Frankly, I think that it would have been socially undesirable to have 328 weakened the bargaining powers of employees vis-à-vis their employers on this matter of pensions. While I have very great sympathy with the individuals concerned, taking the general good into account I think that it is, on the whole, better that they should now be fortified by the inability of the Chancellor of the Exchequer to admit them into his new scheme. They will now be able to go to their employers with much greater force and strength and say, "It is perfectly clear that we are now a downtrodden group of people and it is really up to you to revise your pension scheme to bring us to a reasonable level both as compared with other employees and with the self-employed who now have provision made for them." I do not very often agree with the right hon. Gentleman but on this I do agree; the conclusion to which he has come is, in the circumstances, the most satisfactory one.
§ Mr. J. Foster
The subject which the hon. Lady the Member for Flint, East (Mrs. White) has mentioned is very much linked with the desirability of pension schemes being transferable. That is very desirable, and anything that the Government can do to help by legislation I think they ought to do. The reason that it is connected is that it makes it easier for employers to establish a pension scheme and makes it much easier for labour to be mobile. I welcome the assurance given by my right hon. Friend and thank him for it.
§ 7.30 p.m.
§ Mr. Houghton
I, too, welcome the agreeable and helpful speech which the Financial Secretary has made. I readily admit to the hon. and learned Member for Northwich (Mr. J. Foster) that he has a better solution than the very simple one in my Amendment.
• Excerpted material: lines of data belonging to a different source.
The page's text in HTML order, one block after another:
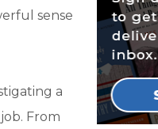
sense
a
From
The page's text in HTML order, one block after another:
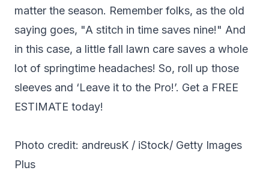
matter the season. Remember folks, as the old
saying goes, "A stitch in time saves nine!" And
in this case, a little fall lawn care saves a whole
lot of springtime headaches! So, roll up those
sleeves and ‘Leave it to the Pro!’. Get a FREE
ESTIMATE today!
Photo credit: andreusK / iStock/ Getty Images
Plus
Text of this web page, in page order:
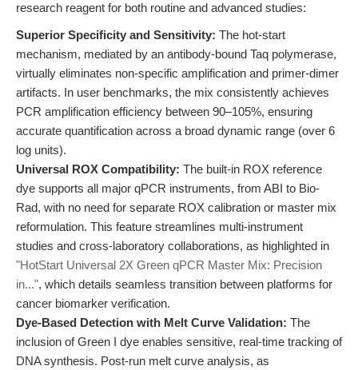
research reagent for both routine and advanced studies:
Superior Specificity and Sensitivity: The hot-start
mechanism, mediated by an antibody-bound Taq polymerase,
virtually eliminates non-specific amplification and primer-dimer
artifacts. In user benchmarks, the mix consistently achieves
PCR amplification efficiency between 90–105%, ensuring
accurate quantification across a broad dynamic range (over 6
log units).
Universal ROX Compatibility: The built-in ROX reference
dye supports all major qPCR instruments, from ABI to Bio-
Rad, with no need for separate ROX calibration or master mix
reformulation. This feature streamlines multi-instrument
studies and cross-laboratory collaborations, as highlighted in
"HotStart Universal 2X Green qPCR Master Mix: Precision
in...", which details seamless transition between platforms for
cancer biomarker verification.
Dye-Based Detection with Melt Curve Validation: The
inclusion of Green I dye enables sensitive, real-time tracking of
DNA synthesis. Post-run melt curve analysis, as
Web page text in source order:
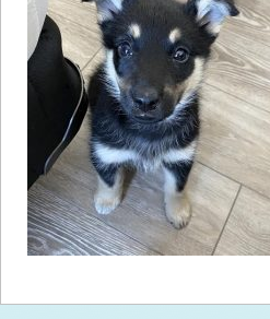
How toHelp
Become aVolunteer
Fundraising& Events
Score SomeMutts Merch
Donate
FAQ’s
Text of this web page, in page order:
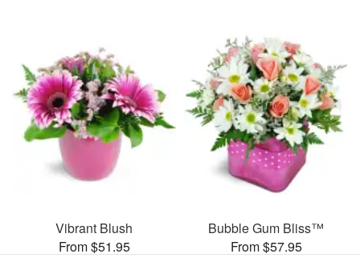
Vibrant Blush
From $51.95
Bubble Gum Bliss™
From $57.95
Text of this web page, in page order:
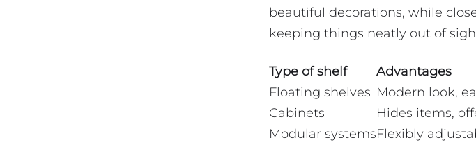
beautiful decorations, while
keeping things neatly out of
Type of shelf
Advantages
Floating shelves Modern look,
Cabinets
Hides items,
Modular systemsFlexibly
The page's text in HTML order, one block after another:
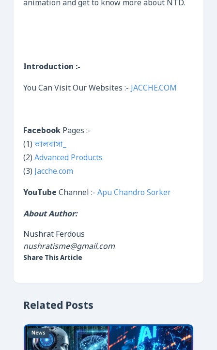
animation and get to know more about NTD.
Introduction :-
You Can Visit Our Websites :- JACCHE.COM
Facebook Pages :-
(1) ভালবাসা_
(2) Advanced Products
(3) Jacche.com
YouTube Channel :- Apu Chandro Sorker
About Author:
Nushrat Ferdous
nushratisme@gmail.com
Share This Article
Related Posts
News
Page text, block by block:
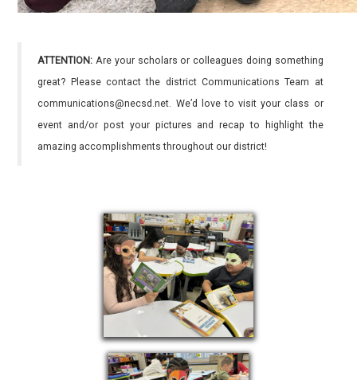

Just to insert the words "whole time" before the word "service" in page 23, line 41, hardly accomplishes what we want to do, and I am glad that the hon. and learned Member thought of a better way of doing it, which I am sure will be the way in principle which will be followed by the Chancellor of the Exchequer.
On the broader issue of inadequate pensions, there is a whole complicated, seventh chapter in the Millard Tucker Report. One of the signatories of the Report was Sir John J. Cater, a retired chief inspector of taxes who ought to 329 have known better than to have put his signature to a lot of rigmarole like that, but I am sure that he did his best. Chief inspectors of taxes have not a special reputation for simple expression and I have no doubt that he was under some kind of vocational handicap.
This is a very big problem. I agree with the Financial Secretary that we are now moving into an untrodden field, and I am sure that it is only a beginning. We shall have to embellish, strengthen, smooth rough edges and remove anomalies. I am sure that no matter how hard the Committee tries to help the Chancellor and the Financial Secretary, they cannot possibly get it right the first time.
I should like to draw attention to the position of a number of people who are in sponsored schemes and will be excluded by rigid adherence to subsection (9). They are people whose inadequate benefits flow from the simple reason that the employer or those who are organising the superannuation scheme will not allow back service to count. It is not that the scheme itself is inadequate for the future entrants who will serve the whole length of time in the scheme. The Chancellor will recall that he has a very large number of civil servants to whom has not been granted credit, for superannuation purposes, for the full length of their service.
I use that merely as an example and not because I wish to draw attention to any special grievance they have. They must share with many others in sponsored schemes the inability or unwillingness of the employer to cover them for the whole of their service. That accounts for the majority of people who are in sponsored schemes and have inadequate benefit.
I do not think that it is, on the whole, the failure of the employer to provide a useful scheme when he introduces it. In its framework and fullness of benefit it is in many cases a reasonably good scheme. I do not know of a scheme where a man receiving a salary of £1,000 a year is told by his employer that the benefit he will provide will be £1 pension for a lifetime of service. I do not think that there are many of those. These schemes are generally reasonably good schemes. We know the difficulties of financing them without requiring substantial contributions both from employers and workers in order to finance their retrospective effect; and not in all circumstances would payments for 330 retrospective benefits qualify for tax relief. We therefore have to bear that point in mind as well.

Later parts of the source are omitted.